REQUIRED ACTION
What needs reproducing is the run of lines in the data below starting at the line with "Where would you" and ending at the line with "Modified: Content Security", both ends included. Copy it exactly, without pictures, and add nothing.

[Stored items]
== Segment start ==

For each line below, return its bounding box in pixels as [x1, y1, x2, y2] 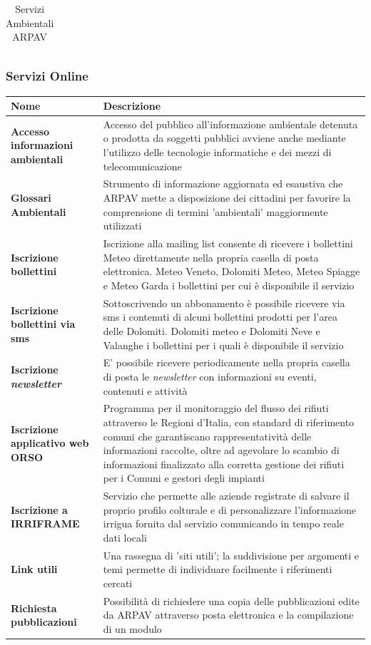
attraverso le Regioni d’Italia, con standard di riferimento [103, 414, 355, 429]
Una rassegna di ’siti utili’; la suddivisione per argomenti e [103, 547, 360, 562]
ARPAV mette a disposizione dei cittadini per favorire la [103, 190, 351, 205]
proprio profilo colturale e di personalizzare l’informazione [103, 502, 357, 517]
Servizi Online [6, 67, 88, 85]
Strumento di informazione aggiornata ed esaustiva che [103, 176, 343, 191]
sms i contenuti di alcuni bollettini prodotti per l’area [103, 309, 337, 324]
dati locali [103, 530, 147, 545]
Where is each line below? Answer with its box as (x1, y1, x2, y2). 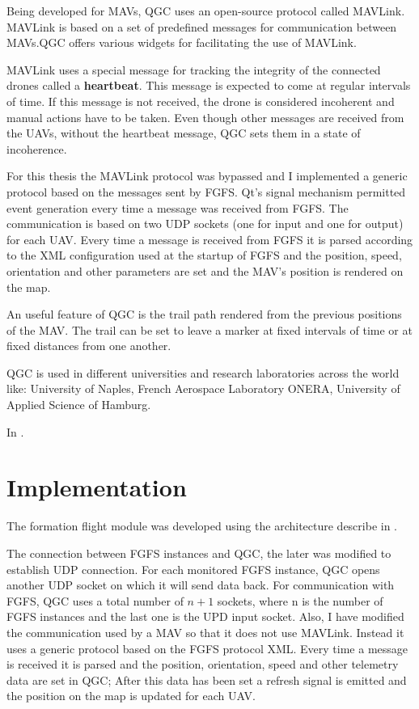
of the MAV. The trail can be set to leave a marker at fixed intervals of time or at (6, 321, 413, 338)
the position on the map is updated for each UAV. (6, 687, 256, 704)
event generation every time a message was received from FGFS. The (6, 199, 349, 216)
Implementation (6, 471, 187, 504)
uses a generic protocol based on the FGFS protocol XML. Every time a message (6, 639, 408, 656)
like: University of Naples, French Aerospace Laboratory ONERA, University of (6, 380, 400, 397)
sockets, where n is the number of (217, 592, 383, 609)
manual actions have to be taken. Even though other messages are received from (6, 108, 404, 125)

== Segment end ==
== Segment start ==

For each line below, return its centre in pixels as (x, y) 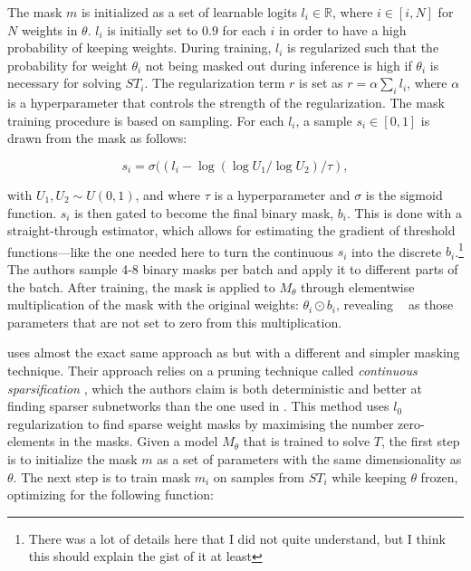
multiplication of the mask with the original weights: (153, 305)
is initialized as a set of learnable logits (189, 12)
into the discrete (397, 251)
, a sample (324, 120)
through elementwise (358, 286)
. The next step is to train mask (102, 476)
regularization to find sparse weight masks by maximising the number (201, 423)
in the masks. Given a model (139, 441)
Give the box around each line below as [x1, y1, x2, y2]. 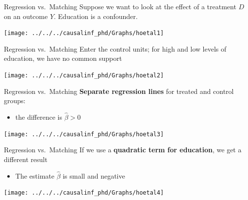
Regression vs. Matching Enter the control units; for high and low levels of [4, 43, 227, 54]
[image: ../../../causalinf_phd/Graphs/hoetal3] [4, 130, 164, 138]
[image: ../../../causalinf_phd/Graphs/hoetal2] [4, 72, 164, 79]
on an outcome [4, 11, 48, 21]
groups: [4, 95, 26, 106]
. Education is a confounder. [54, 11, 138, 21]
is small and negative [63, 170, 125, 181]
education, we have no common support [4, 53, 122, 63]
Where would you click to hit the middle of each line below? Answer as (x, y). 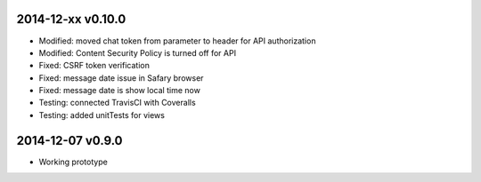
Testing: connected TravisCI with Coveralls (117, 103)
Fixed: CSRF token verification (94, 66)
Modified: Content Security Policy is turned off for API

== Segment end ==

RESULT BELOW
Where would you click to hit the middle of each line below? Answer as (x, y). 
Testing: connected TravisCI with Coveralls (117, 103)
Fixed: CSRF token verification (94, 66)
Modified: Content Security Policy is turned off for API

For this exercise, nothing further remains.